Repeat exactly the line that contains "This module is" and every line below it to the end of the material, omitting all others.
┌─ Records supplied
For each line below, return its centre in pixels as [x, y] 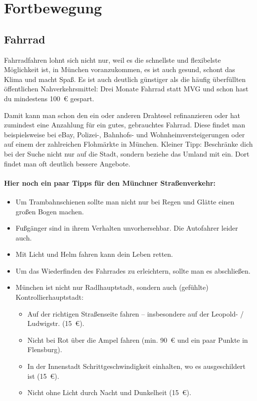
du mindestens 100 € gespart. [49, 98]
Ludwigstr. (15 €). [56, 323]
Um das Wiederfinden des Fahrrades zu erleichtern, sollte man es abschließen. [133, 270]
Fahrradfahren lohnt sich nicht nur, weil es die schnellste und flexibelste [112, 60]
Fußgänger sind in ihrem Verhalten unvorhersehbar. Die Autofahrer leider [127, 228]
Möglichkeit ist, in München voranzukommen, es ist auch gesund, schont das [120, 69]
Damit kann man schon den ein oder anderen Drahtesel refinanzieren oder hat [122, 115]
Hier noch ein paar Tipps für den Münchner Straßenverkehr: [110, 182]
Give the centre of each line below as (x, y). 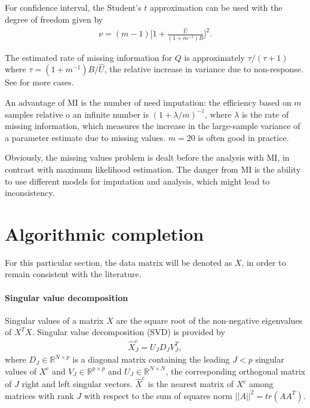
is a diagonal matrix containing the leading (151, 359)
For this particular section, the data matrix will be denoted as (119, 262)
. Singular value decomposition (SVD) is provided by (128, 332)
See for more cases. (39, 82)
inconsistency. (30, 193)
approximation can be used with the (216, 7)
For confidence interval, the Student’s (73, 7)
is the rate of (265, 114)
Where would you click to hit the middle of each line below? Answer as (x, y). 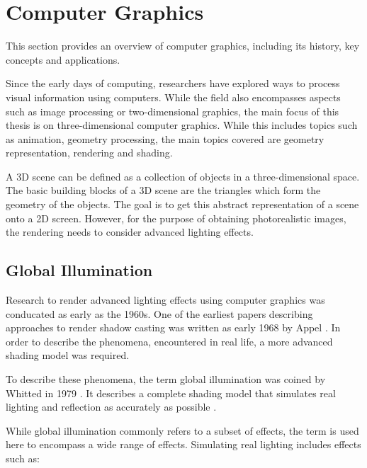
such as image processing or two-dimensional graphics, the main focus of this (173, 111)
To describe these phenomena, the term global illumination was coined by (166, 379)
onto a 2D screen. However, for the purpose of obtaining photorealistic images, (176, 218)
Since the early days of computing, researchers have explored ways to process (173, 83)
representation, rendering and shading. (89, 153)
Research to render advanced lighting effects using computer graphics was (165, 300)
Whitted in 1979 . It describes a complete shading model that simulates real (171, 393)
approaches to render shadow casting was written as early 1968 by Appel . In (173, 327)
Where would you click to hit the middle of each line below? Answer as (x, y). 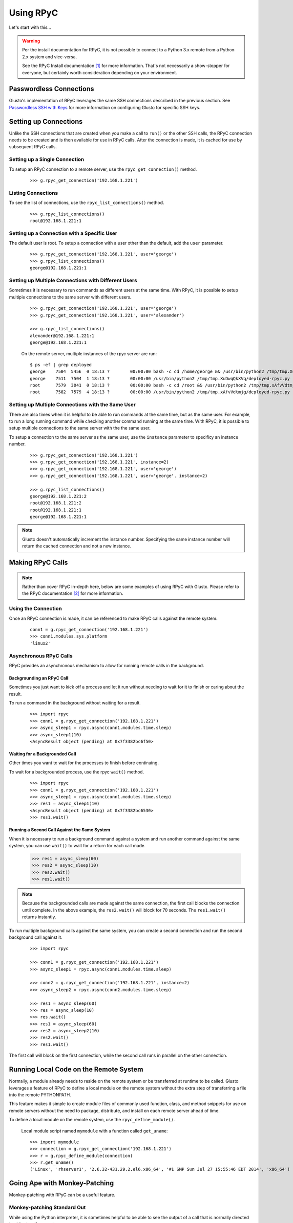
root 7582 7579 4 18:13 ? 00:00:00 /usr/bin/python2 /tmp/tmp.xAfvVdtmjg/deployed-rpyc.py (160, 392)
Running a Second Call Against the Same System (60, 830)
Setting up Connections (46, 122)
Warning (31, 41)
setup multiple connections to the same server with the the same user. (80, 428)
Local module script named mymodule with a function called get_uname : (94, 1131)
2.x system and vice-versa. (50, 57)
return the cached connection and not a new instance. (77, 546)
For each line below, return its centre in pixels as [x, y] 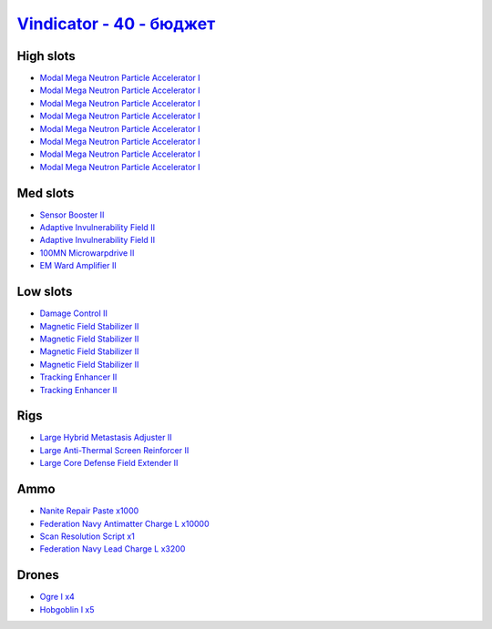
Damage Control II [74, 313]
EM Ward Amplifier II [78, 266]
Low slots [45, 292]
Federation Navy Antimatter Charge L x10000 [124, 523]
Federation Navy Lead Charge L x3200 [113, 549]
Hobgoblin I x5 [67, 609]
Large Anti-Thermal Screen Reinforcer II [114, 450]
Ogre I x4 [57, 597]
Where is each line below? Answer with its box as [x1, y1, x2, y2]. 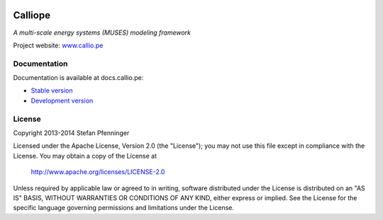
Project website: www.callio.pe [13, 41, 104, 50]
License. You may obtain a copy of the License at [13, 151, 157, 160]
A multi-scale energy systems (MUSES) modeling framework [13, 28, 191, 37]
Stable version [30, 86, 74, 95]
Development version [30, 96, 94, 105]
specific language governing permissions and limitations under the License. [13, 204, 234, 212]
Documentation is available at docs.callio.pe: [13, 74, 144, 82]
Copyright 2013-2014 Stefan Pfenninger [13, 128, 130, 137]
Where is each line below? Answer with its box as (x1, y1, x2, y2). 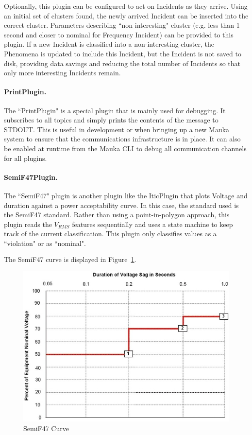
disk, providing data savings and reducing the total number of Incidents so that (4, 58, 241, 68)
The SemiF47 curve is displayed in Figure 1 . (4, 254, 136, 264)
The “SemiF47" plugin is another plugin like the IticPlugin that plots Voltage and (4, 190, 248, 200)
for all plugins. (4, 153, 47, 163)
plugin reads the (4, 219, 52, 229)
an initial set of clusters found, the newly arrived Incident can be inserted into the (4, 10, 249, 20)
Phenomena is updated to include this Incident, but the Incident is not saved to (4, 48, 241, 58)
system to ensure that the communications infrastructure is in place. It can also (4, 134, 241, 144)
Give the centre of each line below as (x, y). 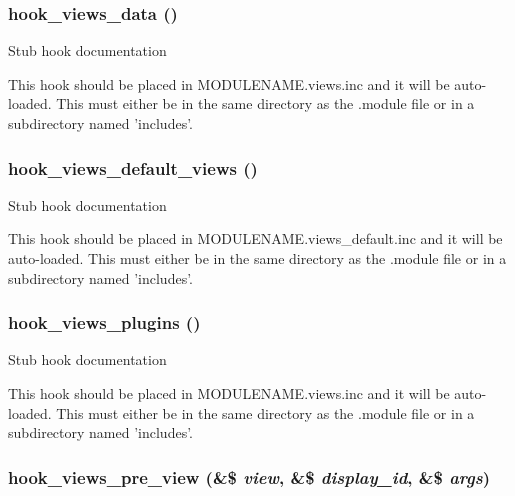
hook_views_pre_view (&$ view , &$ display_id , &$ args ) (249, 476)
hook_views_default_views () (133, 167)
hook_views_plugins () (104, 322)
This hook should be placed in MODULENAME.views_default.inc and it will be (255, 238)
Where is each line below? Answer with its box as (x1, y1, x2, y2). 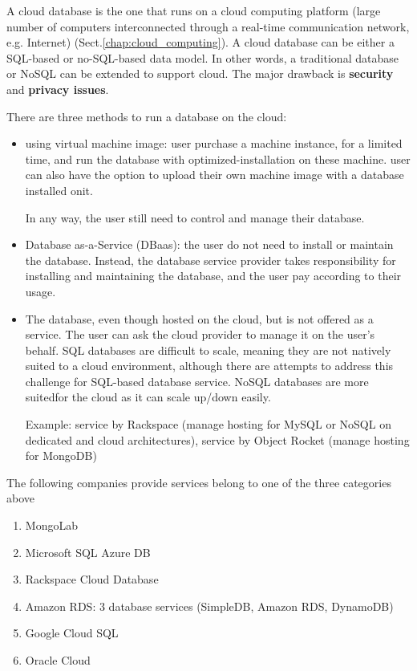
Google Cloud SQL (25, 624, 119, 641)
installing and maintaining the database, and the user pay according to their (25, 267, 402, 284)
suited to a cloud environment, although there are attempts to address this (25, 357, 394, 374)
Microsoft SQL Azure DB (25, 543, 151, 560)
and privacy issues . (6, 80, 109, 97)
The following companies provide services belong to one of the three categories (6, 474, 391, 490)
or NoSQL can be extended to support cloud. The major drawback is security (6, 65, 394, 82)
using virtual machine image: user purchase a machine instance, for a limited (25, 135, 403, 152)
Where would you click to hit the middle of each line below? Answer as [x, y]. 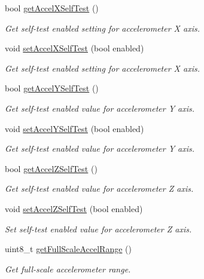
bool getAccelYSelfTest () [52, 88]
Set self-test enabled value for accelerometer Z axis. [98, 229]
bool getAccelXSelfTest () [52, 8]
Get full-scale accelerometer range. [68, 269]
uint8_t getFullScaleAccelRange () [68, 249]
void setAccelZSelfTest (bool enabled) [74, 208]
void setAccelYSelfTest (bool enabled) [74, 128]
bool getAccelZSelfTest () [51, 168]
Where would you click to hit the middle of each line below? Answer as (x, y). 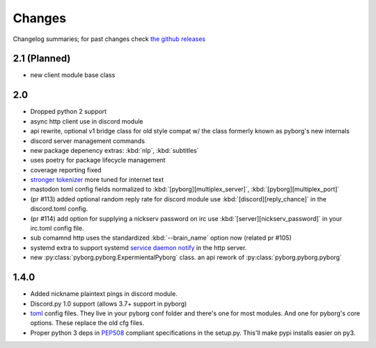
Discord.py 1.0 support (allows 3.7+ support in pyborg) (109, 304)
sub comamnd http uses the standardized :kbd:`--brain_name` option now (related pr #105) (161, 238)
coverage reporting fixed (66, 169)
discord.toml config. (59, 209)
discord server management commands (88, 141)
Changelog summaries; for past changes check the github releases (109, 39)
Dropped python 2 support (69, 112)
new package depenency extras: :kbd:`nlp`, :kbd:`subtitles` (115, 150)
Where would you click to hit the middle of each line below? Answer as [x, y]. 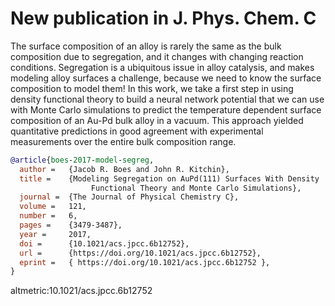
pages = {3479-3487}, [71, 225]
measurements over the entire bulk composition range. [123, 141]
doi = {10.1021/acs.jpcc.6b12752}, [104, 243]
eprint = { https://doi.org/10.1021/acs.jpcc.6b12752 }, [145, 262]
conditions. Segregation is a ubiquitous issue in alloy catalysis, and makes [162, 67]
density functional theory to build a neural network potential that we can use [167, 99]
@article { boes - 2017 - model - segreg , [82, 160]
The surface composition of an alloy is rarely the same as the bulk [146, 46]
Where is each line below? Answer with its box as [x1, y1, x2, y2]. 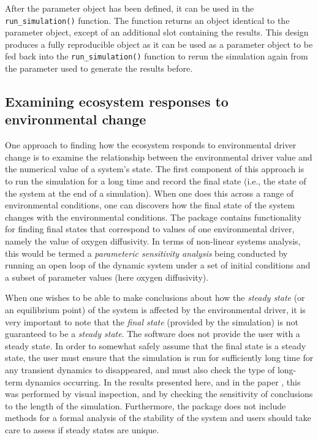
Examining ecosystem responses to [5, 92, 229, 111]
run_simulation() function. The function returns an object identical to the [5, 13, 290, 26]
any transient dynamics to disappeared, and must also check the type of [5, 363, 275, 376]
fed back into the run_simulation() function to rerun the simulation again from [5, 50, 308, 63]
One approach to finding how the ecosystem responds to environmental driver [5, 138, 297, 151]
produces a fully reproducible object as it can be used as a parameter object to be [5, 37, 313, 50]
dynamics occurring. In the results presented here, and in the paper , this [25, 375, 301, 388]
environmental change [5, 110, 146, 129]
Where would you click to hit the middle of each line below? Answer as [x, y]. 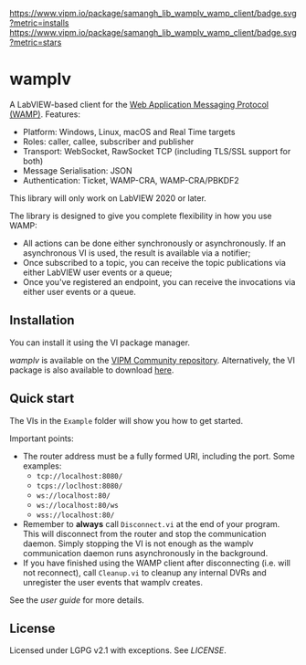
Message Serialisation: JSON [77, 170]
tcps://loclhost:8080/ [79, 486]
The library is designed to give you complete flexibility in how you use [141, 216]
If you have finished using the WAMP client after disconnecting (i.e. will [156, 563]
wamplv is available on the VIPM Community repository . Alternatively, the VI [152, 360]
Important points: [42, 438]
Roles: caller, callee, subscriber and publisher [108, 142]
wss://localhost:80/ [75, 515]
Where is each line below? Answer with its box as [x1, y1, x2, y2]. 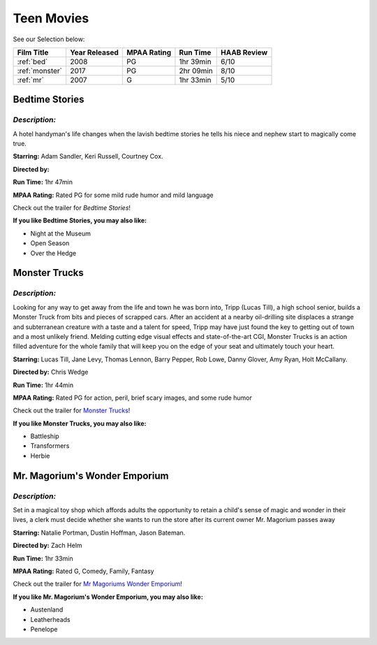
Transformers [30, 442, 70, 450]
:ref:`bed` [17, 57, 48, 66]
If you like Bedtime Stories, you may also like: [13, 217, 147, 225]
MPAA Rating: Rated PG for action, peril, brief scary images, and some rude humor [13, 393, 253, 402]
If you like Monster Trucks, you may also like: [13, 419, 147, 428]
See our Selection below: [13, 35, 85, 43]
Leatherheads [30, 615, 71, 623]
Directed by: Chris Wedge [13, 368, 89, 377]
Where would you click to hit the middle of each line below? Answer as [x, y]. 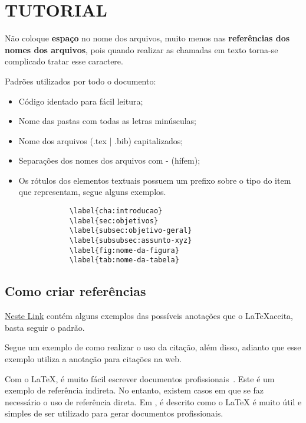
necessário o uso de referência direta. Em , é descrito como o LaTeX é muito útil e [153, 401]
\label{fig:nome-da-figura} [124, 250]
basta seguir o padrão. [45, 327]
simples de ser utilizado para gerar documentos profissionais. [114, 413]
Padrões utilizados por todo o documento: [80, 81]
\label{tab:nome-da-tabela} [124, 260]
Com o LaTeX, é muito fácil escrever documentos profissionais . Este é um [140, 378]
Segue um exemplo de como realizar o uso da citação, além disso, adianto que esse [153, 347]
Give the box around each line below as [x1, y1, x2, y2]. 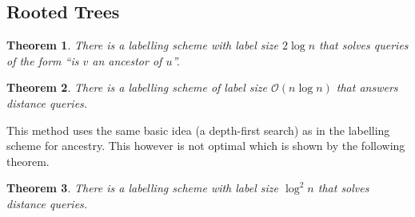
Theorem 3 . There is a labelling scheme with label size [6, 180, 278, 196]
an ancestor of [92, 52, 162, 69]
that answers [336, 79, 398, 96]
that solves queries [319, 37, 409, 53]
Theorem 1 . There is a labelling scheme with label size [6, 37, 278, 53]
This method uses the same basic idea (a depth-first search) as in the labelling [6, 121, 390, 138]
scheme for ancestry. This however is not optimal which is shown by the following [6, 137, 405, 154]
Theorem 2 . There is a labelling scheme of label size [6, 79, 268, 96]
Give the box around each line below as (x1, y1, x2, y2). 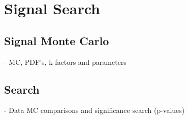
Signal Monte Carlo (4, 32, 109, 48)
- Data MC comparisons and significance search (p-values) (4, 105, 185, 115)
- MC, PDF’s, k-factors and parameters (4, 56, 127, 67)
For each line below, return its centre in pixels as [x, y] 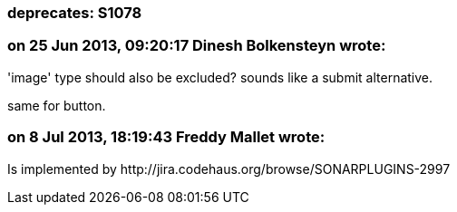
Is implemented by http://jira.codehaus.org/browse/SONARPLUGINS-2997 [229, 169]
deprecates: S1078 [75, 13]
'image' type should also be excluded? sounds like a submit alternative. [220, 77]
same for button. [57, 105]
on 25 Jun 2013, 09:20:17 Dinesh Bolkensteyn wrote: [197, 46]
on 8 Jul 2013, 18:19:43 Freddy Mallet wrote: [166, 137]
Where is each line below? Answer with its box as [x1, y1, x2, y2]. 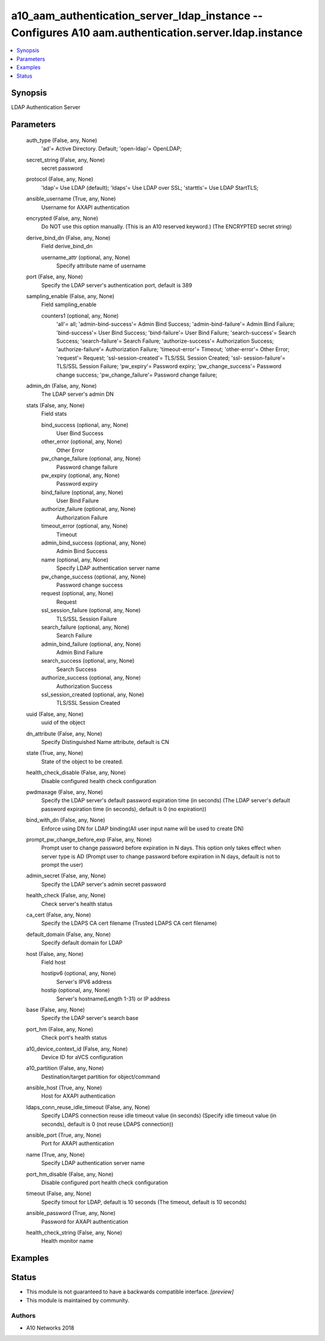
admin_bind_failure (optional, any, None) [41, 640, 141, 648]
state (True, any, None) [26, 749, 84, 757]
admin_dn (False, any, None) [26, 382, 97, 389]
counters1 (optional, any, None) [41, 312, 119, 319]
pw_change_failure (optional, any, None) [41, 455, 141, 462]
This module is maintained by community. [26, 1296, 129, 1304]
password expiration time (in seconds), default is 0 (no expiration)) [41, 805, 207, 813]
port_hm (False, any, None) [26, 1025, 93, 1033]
└─
Exercise answer:
This module is maintained by community. [26, 1296, 129, 1304]
password expiration time (in seconds), default is 0 (no expiration)) [41, 805, 207, 813]
port_hm (False, any, None) [26, 1025, 93, 1033]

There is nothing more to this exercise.